Databricks 连接 java.lang.ClassNotFoundException
Posted
技术标签:
【中文标题】Databricks 连接 java.lang.ClassNotFoundException【英文标题】:Databricks Connect java.lang.ClassNotFoundException 【发布时间】:2021-11-16 09:54:35 【问题描述】:我在 Azure Databricks 上将我们的 databricks 集群更新为 DBR 9.1 LTS,但是当我尝试使用 Databricks-connect 在 VS Code 中运行它时,我经常使用的一个包给我一个错误,而以前的集群却没有.以前的集群在 DBR 8.3 上运行。我也更新了软件包以与新的 DBR 集群兼容。 maven 坐标是com.azure.cosmos.spark:azure-cosmos-spark_3-1_2-12:4.3.0. 当我直接在 Databricks 笔记本中运行以下脚本时,它可以工作,但是当我使用 Databricks-connect 运行它时,出现以下错误。

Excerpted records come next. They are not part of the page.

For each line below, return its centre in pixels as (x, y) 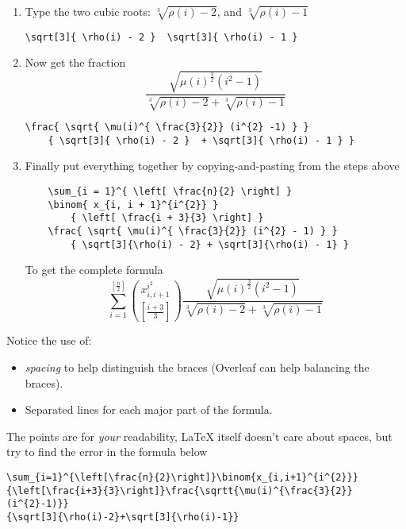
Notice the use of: (49, 340)
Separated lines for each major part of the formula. (149, 409)
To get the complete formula (94, 270)
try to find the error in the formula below (107, 452)
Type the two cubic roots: (88, 11)
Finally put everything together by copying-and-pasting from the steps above (212, 166)
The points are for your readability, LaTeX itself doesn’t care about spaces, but (199, 436)
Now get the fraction (75, 62)
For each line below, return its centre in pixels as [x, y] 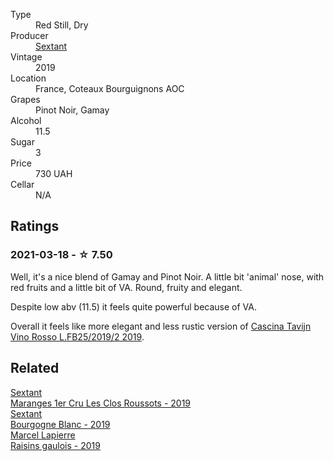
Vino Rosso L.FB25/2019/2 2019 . [77, 336]
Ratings [35, 226]
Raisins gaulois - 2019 [55, 445]
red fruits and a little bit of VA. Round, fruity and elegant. [126, 287]
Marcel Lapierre [43, 435]
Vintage [26, 57]
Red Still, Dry [62, 25]
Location [28, 78]
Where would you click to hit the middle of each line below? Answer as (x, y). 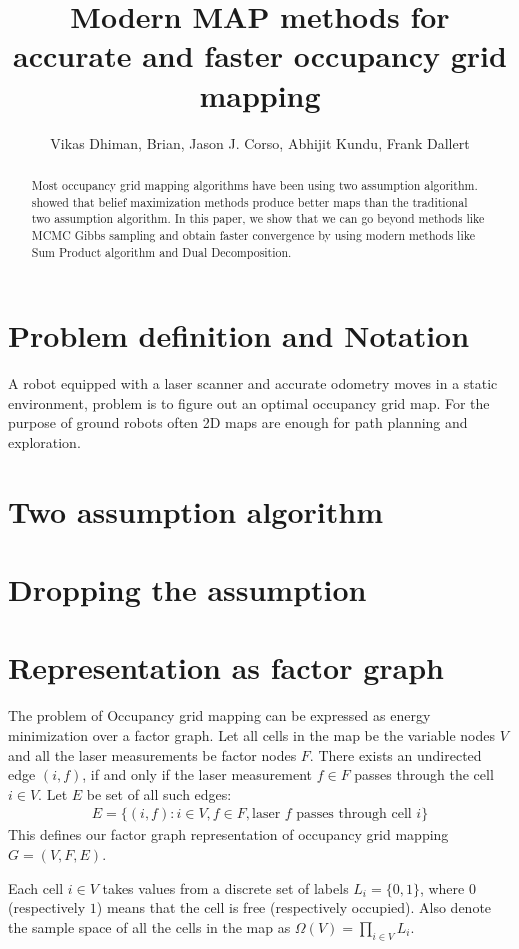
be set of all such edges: (159, 793)
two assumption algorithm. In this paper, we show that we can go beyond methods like (258, 218)
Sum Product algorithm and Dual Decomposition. (161, 251)
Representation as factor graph (226, 667)
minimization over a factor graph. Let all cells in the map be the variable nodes (251, 734)
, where (442, 887)
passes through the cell (424, 774)
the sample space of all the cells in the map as (149, 926)
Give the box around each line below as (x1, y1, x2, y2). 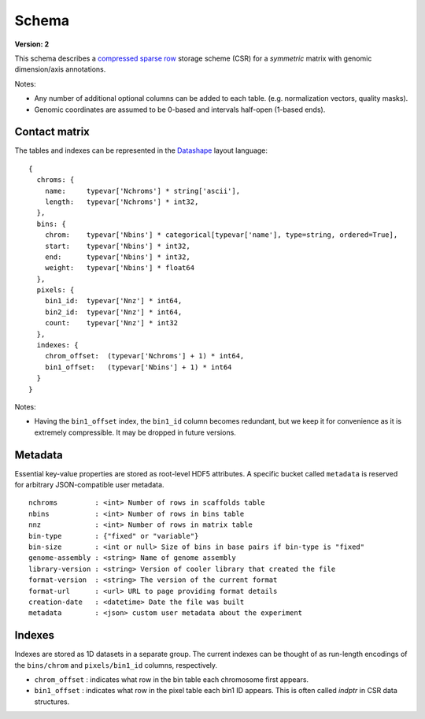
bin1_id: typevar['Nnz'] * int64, (44, 296, 183, 306)
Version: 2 (14, 39, 50, 49)
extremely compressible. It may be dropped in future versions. (34, 428, 236, 437)
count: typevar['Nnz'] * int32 (44, 319, 179, 328)
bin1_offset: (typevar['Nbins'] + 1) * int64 (44, 362, 232, 372)
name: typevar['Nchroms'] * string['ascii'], (44, 186, 240, 195)
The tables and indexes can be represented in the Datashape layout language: (14, 146, 268, 155)
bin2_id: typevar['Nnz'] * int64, (44, 307, 183, 317)

# com.azure.cosmos.spark:azure-cosmos-spark_3-1_2-12:4.3.0
from pyspark.sql.types import StringType, StructField, StructType
from pyspark.sql import SparkSession
from pyspark.sql import functions as F
from pyspark.dbutils import DBUtils
spark = SparkSession.builder.appName("local").getOrCreate()
dbutils = DBUtils(spark)
cosmosEndpoint = ######################
cosmosMasterKey = ######################
cosmosDatabaseName = ######################
cosmosContainerName = "test"
cfg =
"spark.cosmos.accountEndpoint": cosmosEndpoint,
"spark.cosmos.accountKey": cosmosMasterKey,
"spark.cosmos.database": cosmosDatabaseName,
"spark.cosmos.container": cosmosContainerName,
# Configure Catalog Api to be used
spark.conf.set("spark.sql.catalog.cosmosCatalog", "com.azure.cosmos.spark.CosmosCatalog")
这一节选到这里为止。